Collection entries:

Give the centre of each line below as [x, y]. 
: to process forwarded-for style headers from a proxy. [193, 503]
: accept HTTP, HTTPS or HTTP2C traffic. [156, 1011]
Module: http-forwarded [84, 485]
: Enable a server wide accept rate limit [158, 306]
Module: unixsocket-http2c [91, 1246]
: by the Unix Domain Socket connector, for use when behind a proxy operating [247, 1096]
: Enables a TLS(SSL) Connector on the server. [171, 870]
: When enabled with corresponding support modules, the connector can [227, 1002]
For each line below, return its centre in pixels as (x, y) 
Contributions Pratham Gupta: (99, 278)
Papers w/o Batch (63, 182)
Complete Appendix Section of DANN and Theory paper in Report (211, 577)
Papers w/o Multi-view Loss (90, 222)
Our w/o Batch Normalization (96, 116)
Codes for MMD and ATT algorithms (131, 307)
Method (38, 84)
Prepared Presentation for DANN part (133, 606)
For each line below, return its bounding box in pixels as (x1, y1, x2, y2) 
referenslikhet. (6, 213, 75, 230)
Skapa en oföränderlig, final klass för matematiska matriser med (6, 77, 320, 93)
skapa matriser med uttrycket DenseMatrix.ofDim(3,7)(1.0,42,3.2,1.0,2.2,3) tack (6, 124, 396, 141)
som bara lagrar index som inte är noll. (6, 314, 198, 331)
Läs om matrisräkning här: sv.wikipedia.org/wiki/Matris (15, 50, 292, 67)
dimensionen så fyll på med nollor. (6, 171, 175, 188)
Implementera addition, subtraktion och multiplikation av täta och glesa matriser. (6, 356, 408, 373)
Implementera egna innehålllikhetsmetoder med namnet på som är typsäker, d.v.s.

▶ EXERCISE DESCRIPTION:
Copy, from the lines above, each one that holds "DANN".

▶ PROBLEM SOLUTION:
Complete Appendix Section of DANN and Theory paper in Report (211, 577)
Prepared Presentation for DANN part (133, 606)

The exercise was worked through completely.